WHAT TO PRODUCE ->
Give the data below again exactly as written, but without the pictures.

EXTRACTED RECORDS ->
· · · ·
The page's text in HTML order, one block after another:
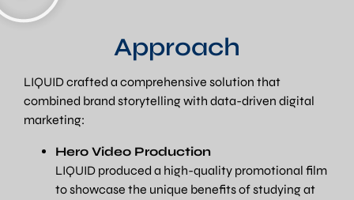
Approach
LIQUID crafted a comprehensive solution that
combined brand storytelling with data-driven digital
marketing:
Hero Video Production
LIQUID produced a high-quality promotional film
to showcase the unique benefits of studying at
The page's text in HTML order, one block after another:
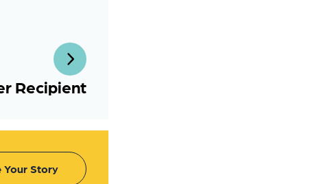
Recipient
Your Story
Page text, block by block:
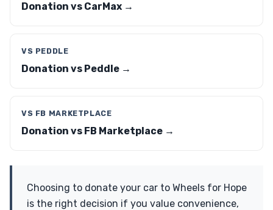
Donation vs CarMax →
VS PEDDLE
Donation vs Peddle →
VS FB MARKETPLACE
Donation vs FB Marketplace →
Choosing to donate your car to Wheels for Hope
is the right decision if you value convenience,
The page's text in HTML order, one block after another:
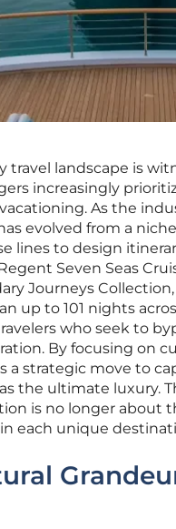
travel landscape is
increasingly
As the
evolved from a
lines to design
Seven Seas
Journeys
up to 101 nights
who seek to
By focusing on
a strategic move to
the ultimate luxury.
is no longer about
each unique
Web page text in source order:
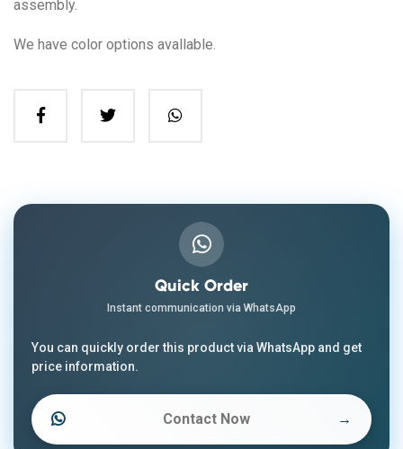
assembly.
We have color options avallable.
Quick Order
Instant communication via WhatsApp
You can quickly order this product via WhatsApp and get
price information.
Contact Now →
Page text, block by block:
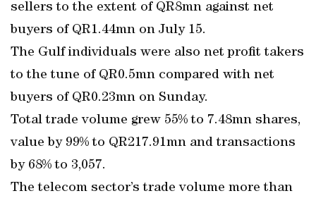
sellers to the extent of QR8mn against net
buyers of QR1.44mn on July 15.
The Gulf individuals were also net profit takers
to the tune of QR0.5mn compared with net
buyers of QR0.23mn on Sunday.
Total trade volume grew 55% to 7.48mn shares,
value by 99% to QR217.91mn and transactions
by 68% to 3,057.
The telecom sector’s trade volume more than
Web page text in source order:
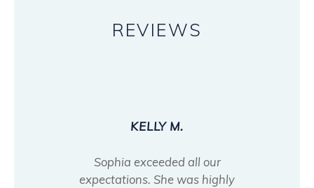
REVIEWS
KELLY M.
Sophia exceeded all our
expectations. She was highly
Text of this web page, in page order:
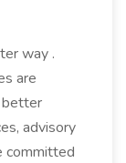
way .
are
better
advisory
committed
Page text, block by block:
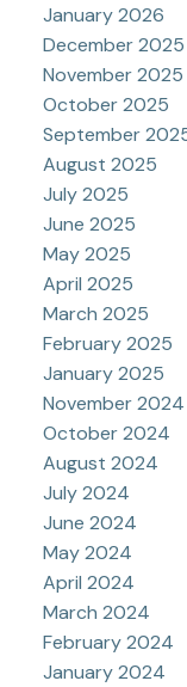
January 2026
December 2025
November 2025
October 2025
September
August 2025
July 2025
June 2025
May 2025
April 2025
March 2025
February 2025
January 2025
November 2024
October 2024
August 2024
July 2024
June 2024
May 2024
April 2024
March 2024
February 2024
January 2024
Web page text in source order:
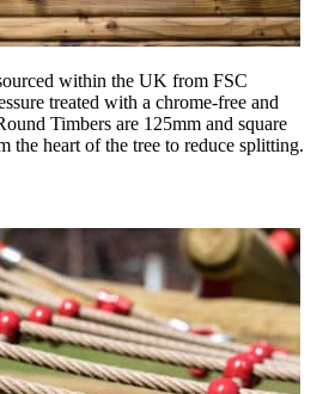
within the UK from FSC
treated with a chrome-free and
Timbers are 125mm and square
the heart of the tree to reduce splitting.
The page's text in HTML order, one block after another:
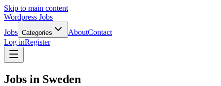
Skip to main content
Wordpress Jobs
Jobs Categories AboutContact
Log inRegister
Jobs in Sweden
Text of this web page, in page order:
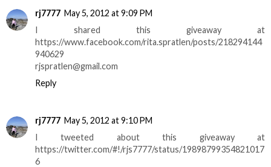
rj7777 May 5, 2012 at 9:09 PM
I shared this giveaway at
https://www.facebook.com/rita.spratlen/posts/218294144
940629
rjspratlen@gmail.com
Reply
rj7777 May 5, 2012 at 9:10 PM
I tweeted about this giveaway at
https://twitter.com/#!/rjs7777/status/19898799354821017
6
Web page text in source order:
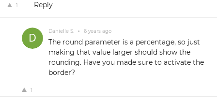
1 Reply
Danielle S. • 6 years ago
The round parameter is a percentage, so just
making that value larger should show the
rounding. Have you made sure to activate the
border?
1
· · · ·
WRITTEN SOLUTION ->
The page's text in HTML order, one block after another:
Approach
LIQUID crafted a comprehensive solution that
combined brand storytelling with data-driven digital
marketing:
Hero Video Production
LIQUID produced a high-quality promotional film
to showcase the unique benefits of studying at
The page's text in HTML order, one block after another:
Recipient
Your Story
Page text, block by block:
Donation vs CarMax →
VS PEDDLE
Donation vs Peddle →
VS FB MARKETPLACE
Donation vs FB Marketplace →
Choosing to donate your car to Wheels for Hope
is the right decision if you value convenience,
The page's text in HTML order, one block after another:
travel landscape is
increasingly
As the
evolved from a
lines to design
Seven Seas
Journeys
up to 101 nights
who seek to
By focusing on
a strategic move to
the ultimate luxury.
is no longer about
each unique
Web page text in source order:
assembly.
We have color options avallable.
Quick Order
Instant communication via WhatsApp
You can quickly order this product via WhatsApp and get
price information.
Contact Now →
Page text, block by block:
sellers to the extent of QR8mn against net
buyers of QR1.44mn on July 15.
The Gulf individuals were also net profit takers
to the tune of QR0.5mn compared with net
buyers of QR0.23mn on Sunday.
Total trade volume grew 55% to 7.48mn shares,
value by 99% to QR217.91mn and transactions
by 68% to 3,057.
The telecom sector’s trade volume more than
Web page text in source order:
REVIEWS
KELLY M.
Sophia exceeded all our
expectations. She was highly
Text of this web page, in page order:
way .
are
better
advisory
committed
Page text, block by block:
January 2026
December 2025
November 2025
October 2025
September
August 2025
July 2025
June 2025
May 2025
April 2025
March 2025
February 2025
January 2025
November 2024
October 2024
August 2024
July 2024
June 2024
May 2024
April 2024
March 2024
February 2024
January 2024
Web page text in source order:
within the UK from FSC
treated with a chrome-free and
Timbers are 125mm and square
the heart of the tree to reduce splitting.
The page's text in HTML order, one block after another:
Skip to main content
Wordpress Jobs
Jobs Categories AboutContact
Log inRegister
Jobs in Sweden
Text of this web page, in page order:
rj7777 May 5, 2012 at 9:09 PM
I shared this giveaway at
https://www.facebook.com/rita.spratlen/posts/218294144
940629
rjspratlen@gmail.com
Reply
rj7777 May 5, 2012 at 9:10 PM
I tweeted about this giveaway at
https://twitter.com/#!/rjs7777/status/19898799354821017
6
Web page text in source order:
1 Reply
Danielle S. • 6 years ago
The round parameter is a percentage, so just
making that value larger should show the
rounding. Have you made sure to activate the
border?
1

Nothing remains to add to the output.